COVID-19 - message from the President, 3 April

Russell writes his weekly message to members on COVID-19 - the sad news that two young people in the UK have died from the disease, concerns about late presentations and updates on PPE and testing.

This week brought the very sad news that two young people died from COVID-19. This will of course be devastating for their families and has caused a lot of understandable worry among the public.

Earlier in the week a 19-year-old sadly died from COVID-19. Then, on Tuesday it was reported that Ismail Mohamed Abdulwahab, from London, died at King’s College Hospital in the early hours of Monday morning. He was just 13 years old, and our hearts go out to all who knew and loved him, especially his family. This rare but tragic situation is one that no paediatrician – or indeed anyone – would ever want to see. I put out a statement about child deaths due to COVID-19 on Thursday.

I’ve also heard from many of you about late presentations and worries about the children we’re not seeing because of the current situation.

...children still get sick and we want to see them. We must reassure parents that we are here for them

I share this concern and have raised it with the Chief Medical Officer for England to ask for clearer messages to parents who are worried about unwell children. We’re also in touch with governments in Wales, Scotland and Northern Ireland. Many parents want to do the right thing and stay at home unless absolutely necessary. But children still get sick and we want to see them. We must reassure parents that we are here for them and they shouldn’t wait to connect with a GP, through 111, or in serious cases at A&E. We are also acutely conscious that we don’t want people to show up with minor ailments – and we’re calling for policymakers to make that clearer in their public communications.

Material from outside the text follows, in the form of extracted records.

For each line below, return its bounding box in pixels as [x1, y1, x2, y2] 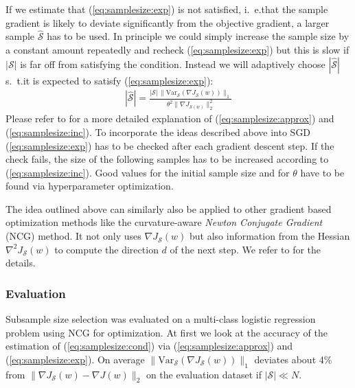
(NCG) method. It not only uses [5, 229, 141, 243]
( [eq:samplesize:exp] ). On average [5, 352, 145, 366]
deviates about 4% [254, 352, 332, 366]
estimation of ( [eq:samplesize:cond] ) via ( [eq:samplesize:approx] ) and [5, 339, 293, 353]
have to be [300, 165, 345, 179]
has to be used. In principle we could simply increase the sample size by [47, 29, 350, 43]
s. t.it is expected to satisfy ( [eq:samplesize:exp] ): [5, 73, 214, 87]
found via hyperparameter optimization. [5, 179, 174, 193]
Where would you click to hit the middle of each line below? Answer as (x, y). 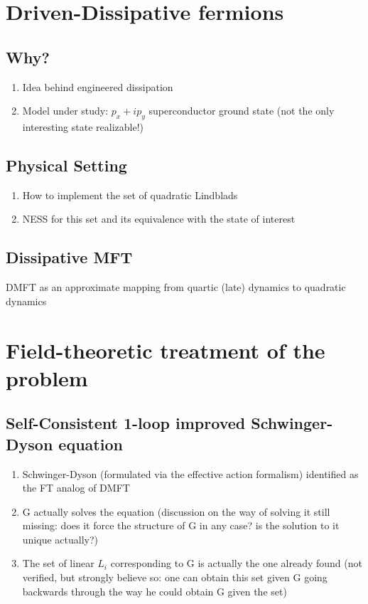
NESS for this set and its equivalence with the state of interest (159, 219)
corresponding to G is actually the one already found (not (236, 563)
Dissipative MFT (69, 257)
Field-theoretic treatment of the (166, 350)
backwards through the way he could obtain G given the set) (155, 591)
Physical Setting (66, 165)
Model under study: (65, 111)
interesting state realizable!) (83, 126)
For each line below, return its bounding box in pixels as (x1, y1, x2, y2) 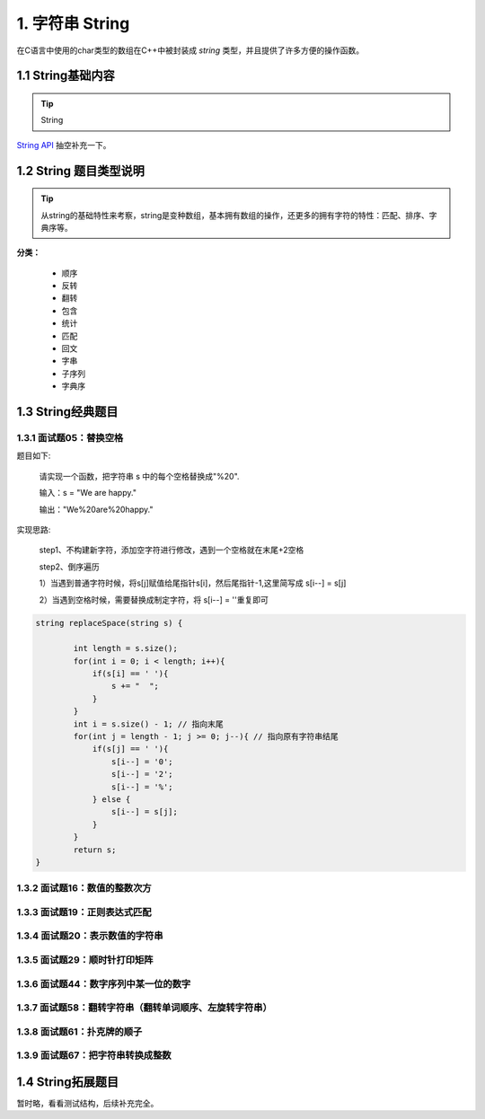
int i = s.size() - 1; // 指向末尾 (73, 718, 224, 729)
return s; (73, 844, 117, 855)
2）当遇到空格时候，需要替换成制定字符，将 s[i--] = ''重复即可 (39, 594, 269, 605)
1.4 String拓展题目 (16, 1074, 119, 1089)
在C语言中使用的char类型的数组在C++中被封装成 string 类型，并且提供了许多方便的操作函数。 (16, 45, 364, 56)
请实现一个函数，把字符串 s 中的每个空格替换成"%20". (39, 471, 240, 481)
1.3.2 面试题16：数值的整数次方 (16, 882, 152, 894)
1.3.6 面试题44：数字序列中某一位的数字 (16, 977, 191, 990)
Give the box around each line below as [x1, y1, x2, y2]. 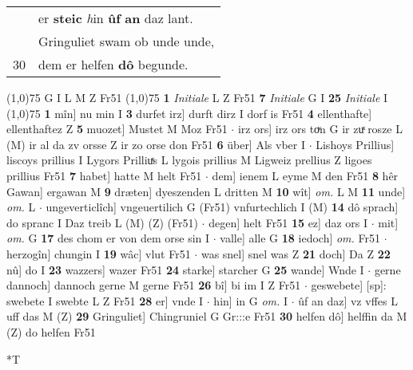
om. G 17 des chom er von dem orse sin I [6, 230, 210, 246]
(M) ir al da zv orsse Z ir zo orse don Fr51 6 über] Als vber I [6, 136, 305, 152]
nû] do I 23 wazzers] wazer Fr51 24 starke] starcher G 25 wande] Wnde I [6, 261, 364, 277]
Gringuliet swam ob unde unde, [38, 32, 215, 50]
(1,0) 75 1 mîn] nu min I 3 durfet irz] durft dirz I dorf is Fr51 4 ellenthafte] [6, 104, 372, 121]
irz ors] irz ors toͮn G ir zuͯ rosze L [237, 120, 403, 137]
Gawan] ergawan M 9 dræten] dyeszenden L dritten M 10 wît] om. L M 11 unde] [6, 183, 406, 199]
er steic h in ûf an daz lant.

In paediatrics we need to make sure that as we rapidly gear up to meet the COVID-19 challenge that we make sure our services remain open and accessible to families and that we maintain strong rapid links with local primary care.

We are also very eager to ensure that our colleagues in primary care have immediate access to advice and guidance from paediatricians and specialists. We are already very good at working together so that children receive high quality, safe and effective care, and being visible to GPs and first responders will be particularly important at this time. It is also vital that we record incidents where we think a child has died due to delayed care – and if you’re in England please remember to do this through the National Child Mortality Database

This week we’ve seen some progress on the issue of PPE (Personal Protective Equipment). New guidance was developed by Public Health England with Royal Colleges and was published on Thursday. We welcome the guidance, but we are still hearing of cases where the proper equipment is unavailable. We are especially eager to make sure that PPE is available in community settings. Thank you to everyone who sent case examples of PPE problems. They were collated, anonymised and sent to policymakers for action. Again, if there are issues where you are - please let us know by emailing my team at public.affairs@rcpch.ac.uk.

The issue of testing has also, rightly, received a lot of attention this week. We want to see a lot more testing of frontline staff and a lot more quickly. We continue to make this case strongly and we are shoulder to shoulder with our colleagues in other specialties.

I know this last week has been exceptionally tough and there are many more trials to come. We are working to keep you safe, informed and protected and we will be with you throughout the difficult days and weeks ahead. In the meantime, I hope you, your colleagues and your loved ones stay well and healthy. Thank you for everything you are doing.